6.4.4 Les apports du point de vue des professionnels

Comme nous l’avons précisé ci-dessus, la directrice et son adjointe étaient inquiètes de l’ampleur de la recherche, de toute l’organisation à mettre en place et de l’implication des parents. Nous les avions rassurées en leur expliquant que nous allions être très présentes pour les éducatrices et pour toutes les questions de celles-ci et des parents. Cette inquiétude ressort dans le focus group aux lignes 691-701. Ici, nous avons pu voir qu’avec l’expérience de notre recherche, la direction et les éducatrices ont vu que les parents sont parties prenantes lorsqu’il s’agit de leur enfant et qu’ils étaient très motivés.

Les éducatrices nous ont fait part de leur inquiétude face aux familles qui parlent une autre langue que le français à la maison.
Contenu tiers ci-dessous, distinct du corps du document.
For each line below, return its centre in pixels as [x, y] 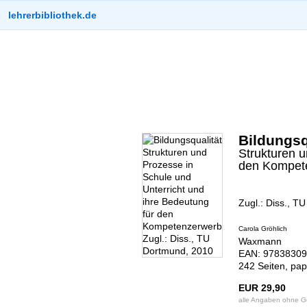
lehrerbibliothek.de [52, 15]
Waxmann [260, 241]
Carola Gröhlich [263, 229]
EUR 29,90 [262, 288]
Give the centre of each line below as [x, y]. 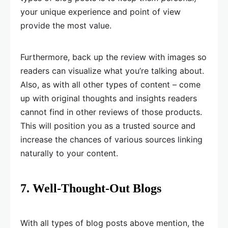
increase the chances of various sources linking [111, 140]
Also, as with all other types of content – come [110, 85]
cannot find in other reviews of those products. [111, 112]
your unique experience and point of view [101, 12]
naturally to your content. [69, 153]
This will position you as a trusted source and [108, 126]
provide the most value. [66, 26]
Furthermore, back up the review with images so [113, 57]
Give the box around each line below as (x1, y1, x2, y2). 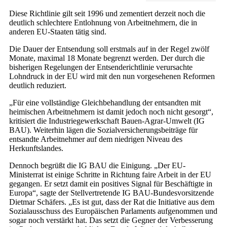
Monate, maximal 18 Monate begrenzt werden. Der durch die (9, 54, 205, 63)
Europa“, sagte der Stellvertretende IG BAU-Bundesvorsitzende (9, 188, 214, 198)
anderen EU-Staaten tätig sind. (9, 27, 106, 36)
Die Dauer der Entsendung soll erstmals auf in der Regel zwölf (9, 45, 209, 54)
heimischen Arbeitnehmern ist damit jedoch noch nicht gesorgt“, (9, 107, 213, 117)
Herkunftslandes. (9, 144, 63, 153)
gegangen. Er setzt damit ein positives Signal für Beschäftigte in (9, 179, 212, 188)
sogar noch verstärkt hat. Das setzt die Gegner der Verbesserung (9, 216, 213, 225)
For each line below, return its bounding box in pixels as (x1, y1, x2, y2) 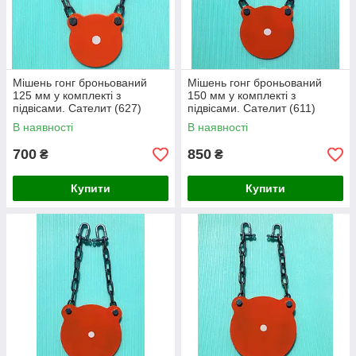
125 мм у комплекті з (13, 89, 121, 102)
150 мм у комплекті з (188, 89, 296, 102)
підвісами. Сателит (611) (188, 102, 315, 114)
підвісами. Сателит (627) (13, 102, 141, 114)
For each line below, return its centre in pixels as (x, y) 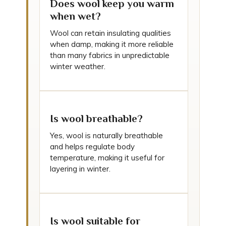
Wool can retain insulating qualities (110, 33)
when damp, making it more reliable (112, 44)
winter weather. (78, 66)
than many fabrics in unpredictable (110, 55)
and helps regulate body (92, 147)
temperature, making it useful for (107, 158)
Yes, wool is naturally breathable (106, 135)
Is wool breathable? (96, 119)
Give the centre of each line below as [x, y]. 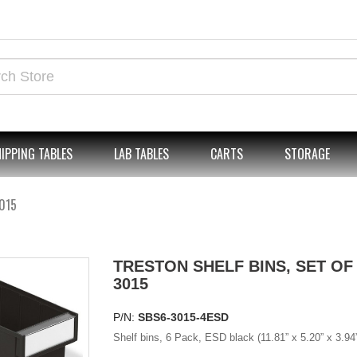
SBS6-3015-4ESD [183, 317]
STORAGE [307, 154]
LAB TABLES [141, 154]
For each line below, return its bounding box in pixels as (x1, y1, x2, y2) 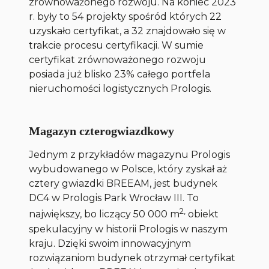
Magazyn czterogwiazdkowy (29, 124, 175, 138)
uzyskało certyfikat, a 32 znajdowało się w (29, 25, 226, 37)
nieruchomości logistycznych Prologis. (29, 83, 212, 95)
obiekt (186, 208, 219, 220)
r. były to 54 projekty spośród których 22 (29, 11, 222, 23)
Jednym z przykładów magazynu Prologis (29, 149, 231, 161)
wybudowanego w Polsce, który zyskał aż (29, 163, 228, 175)
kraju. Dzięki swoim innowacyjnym (29, 237, 192, 249)
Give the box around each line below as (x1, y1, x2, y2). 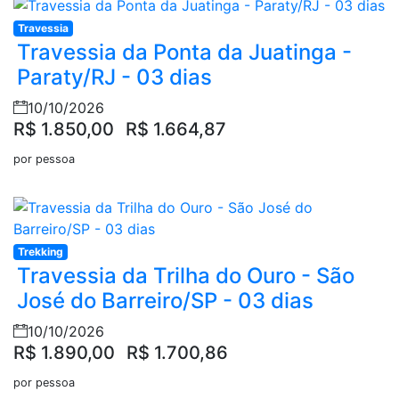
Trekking (17, 244, 63, 258)
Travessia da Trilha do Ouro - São (17, 262, 354, 289)
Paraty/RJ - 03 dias (17, 63, 212, 90)
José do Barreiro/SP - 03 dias (17, 287, 313, 313)
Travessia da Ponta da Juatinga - (17, 38, 352, 65)

En effet, elles étaient inquiètes pour les enfants car elles ne savaient pas ce qu’ils allaient comprendre de leurs demandes mais stressées également pour les entretiens pour les mêmes raisons concernant les parents. Au final, tous les entretiens se sont bien passés et

même avec une langue maternelle différente, les éducatrices et les parents ont réussi à se comprendre.

Les éducatrices ont apprécié l’ouverture des parents sur leur vie privée. Une éducatrice a également trouvé intéressant d’avoir un entretien qui commence par une base commune de discussion et non pas commencer par poser le problème de l’enfant. En effet, le questionnaire permet de partir d’une base commune, puis d’élargir la discussion et de ne pas se focaliser sur le problème. Elles expliquent aux lignes 87 à 93 que lorsqu’il y a une « inquiétude » de leur part, c’est plus facile pour les parents d’accepter et de s’en rendre compte car ils ont également rempli le questionnaire.

L’utilisation d’outils de dépistage à remplir par les parents pour les professionnels, comme l’expliquent Squires, Potter, Bricker et Lamorey (1998), peut être un point d’entrée pour entrer dans la communication et le partenariat entre les acteurs.

Beauregard, Comeau et Poissant (2010) appuient cette vision de l’utilisation d’un outil de dépistage comme pont de communication entre les parents et les professionnels. En effet, les auteurs ajoutent que cela peut avoir un impact sur l’engagement des parents dans la démarche et dans la relation avec les professionnels. Ainsi, les parents ont l’opportunité de connaître de manière plus précise leur enfant et seront capables de lui proposer des activités adaptées à son niveau de développement.